(Data begins)
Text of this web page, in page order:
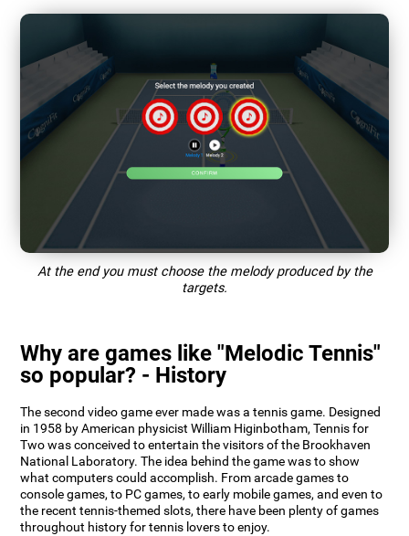
At the end you must choose the melody produced by the
targets.
Why are games like "Melodic Tennis"
so popular? - History
The second video game ever made was a tennis game. Designed
in 1958 by American physicist William Higinbotham, Tennis for
Two was conceived to entertain the visitors of the Brookhaven
National Laboratory. The idea behind the game was to show
what computers could accomplish. From arcade games to
console games, to PC games, to early mobile games, and even to
the recent tennis-themed slots, there have been plenty of games
throughout history for tennis lovers to enjoy.
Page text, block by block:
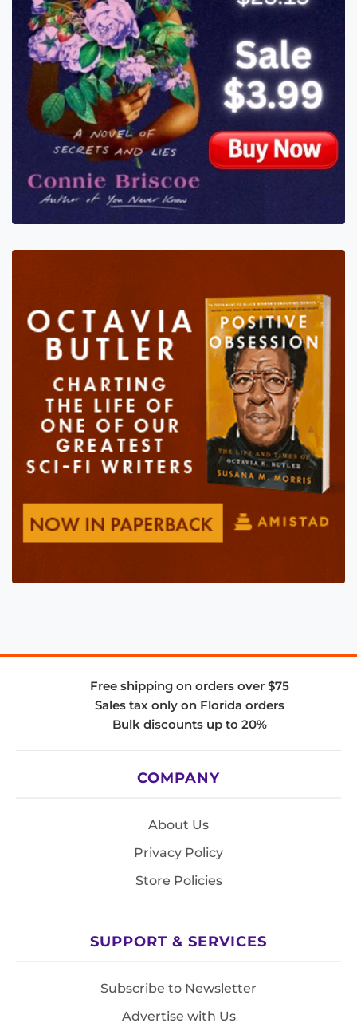
Free shipping on orders over $75
Sales tax only on Florida orders
Bulk discounts up to 20%
COMPANY
About Us
Privacy Policy
Store Policies
SUPPORT & SERVICES
Subscribe to Newsletter
Advertise with Us
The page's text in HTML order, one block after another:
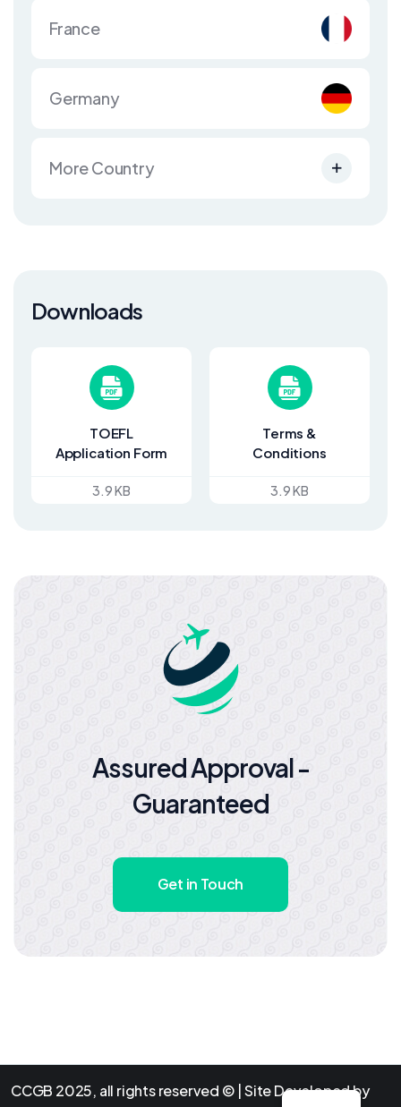
France
Germany
More Country
Downloads
TOEFL
Application Form
3.9 KB
Terms &
Conditions
3.9 KB
Assured Approval -
Guaranteed
Get in Touch
CCGB 2025, all rights reserved © | Site Developed by
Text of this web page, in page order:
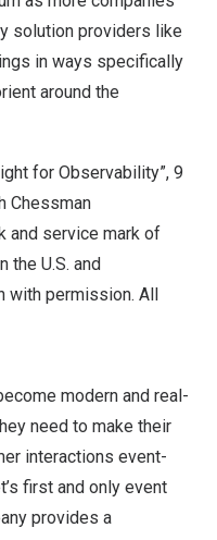
solution providers like
in ways specifically
around the
for Observability”, 9
Chessman
and service mark of
the U.S. and
with permission. All
modern and real-
need to make their
interactions event-
first and only event
provides a
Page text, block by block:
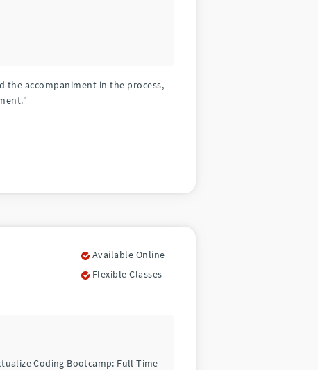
(Data ends)
Task to carry out
Print every entry above again, exactly as written. Leave the images out.

Response
Text of this web page, in page order:
At the end you must choose the melody produced by the
targets.
Why are games like "Melodic Tennis"
so popular? - History
The second video game ever made was a tennis game. Designed
in 1958 by American physicist William Higinbotham, Tennis for
Two was conceived to entertain the visitors of the Brookhaven
National Laboratory. The idea behind the game was to show
what computers could accomplish. From arcade games to
console games, to PC games, to early mobile games, and even to
the recent tennis-themed slots, there have been plenty of games
throughout history for tennis lovers to enjoy.
Page text, block by block:
Free shipping on orders over $75
Sales tax only on Florida orders
Bulk discounts up to 20%
COMPANY
About Us
Privacy Policy
Store Policies
SUPPORT & SERVICES
Subscribe to Newsletter
Advertise with Us
The page's text in HTML order, one block after another:
France
Germany
More Country
Downloads
TOEFL
Application Form
3.9 KB
Terms &
Conditions
3.9 KB
Assured Approval -
Guaranteed
Get in Touch
CCGB 2025, all rights reserved © | Site Developed by
Text of this web page, in page order:
solution providers like
in ways specifically
around the
for Observability”, 9
Chessman
and service mark of
the U.S. and
with permission. All
modern and real-
need to make their
interactions event-
first and only event
provides a
Page text, block by block:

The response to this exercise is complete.